# :-X New fucking song!



## The Cack (Dec 12, 2011)

We recorded it at the Kroger in Athens, GA.
Don't Get Cynical.



Send cash for some swill: http://youllhavetowalk.wordpress.com/virtual-busking-experience/


----------



## bryanpaul (Dec 12, 2011)

y'alls are the shit!


----------



## baconrind (Dec 13, 2011)

Is that a Waffle House uniform?


----------



## Cardboard (Dec 13, 2011)

I dont know if the sliding door was meant as some sort of percussion or what, but for future reference:
1. They all have a little switch at the top somewhere, usually at the far edge (where the door stops sliding), which will turn the motors off.
2. They can also (when open, easiest when they are off) be pushed open like a regular door. it might take a little force, but its not gonna break.


----------



## The Cack (Dec 13, 2011)

baconrind said:


> Is that a Waffle House uniform?


 
Yes it is.
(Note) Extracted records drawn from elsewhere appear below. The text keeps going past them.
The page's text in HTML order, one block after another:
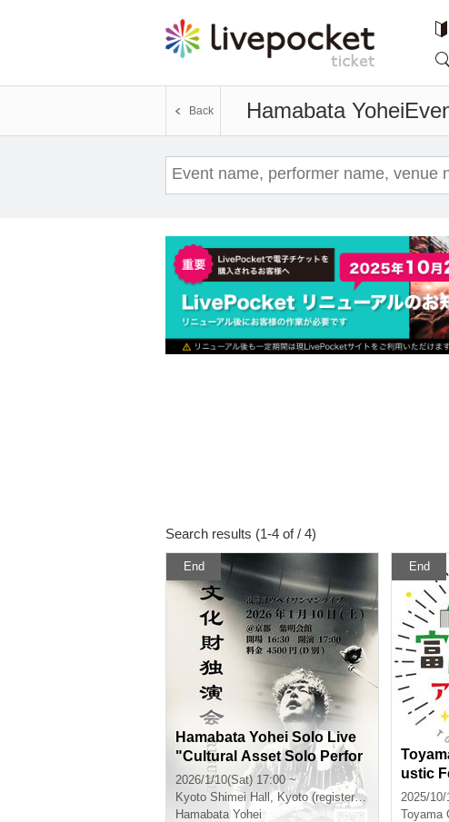
Hamabata Yohei
Back
Search results (1-4 of / 4)
End
Hamabata Yohei Solo Live
"Cultural Asset Solo Perfor
mance -RESUME-"
2026/1/10(Sat) 17:00 ~
Kyoto Shimei Hall, Kyoto (registered tangible cultural property)
Hamabata Yohei
End
ustic
2025/
Toyama
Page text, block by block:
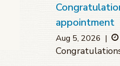
appointment
Aug 5, 2026 |

We both got shitty jobs (well, I just quit mine...). Come to the one in Watkinsville, GA--she's working there!


----------



## baconrind (Dec 13, 2011)

Waffle House Ninjas! I pretty much spend my summers traveling to Waffle Houses anyway so maybe I will.


----------



## The Cack (Dec 13, 2011)

Cardboard said:


> I dont know if the sliding door was meant as some sort of percussion or what, but for future reference:
> 1. They all have a little switch at the top somewhere, usually at the far edge (where the door stops sliding), which will turn the motors off.
> 2. They can also (when open, easiest when they are off) be pushed open like a regular door. it might take a little force, but its not gonna break.


 

In retrospect the door seems to work as a shitty wah-wah pedal/filter. We got booted, but apparently only because we were filming. Something about the advertisers. Other than that, we were allowed to play a bunch of takes (the yogurt section didn't make the cut, nor competing with the Salvation Army ringer...)


----------



## The Cack (Dec 13, 2011)

which gives me idea about leading a marching band or something through Fred Meyer's one of these days...


----------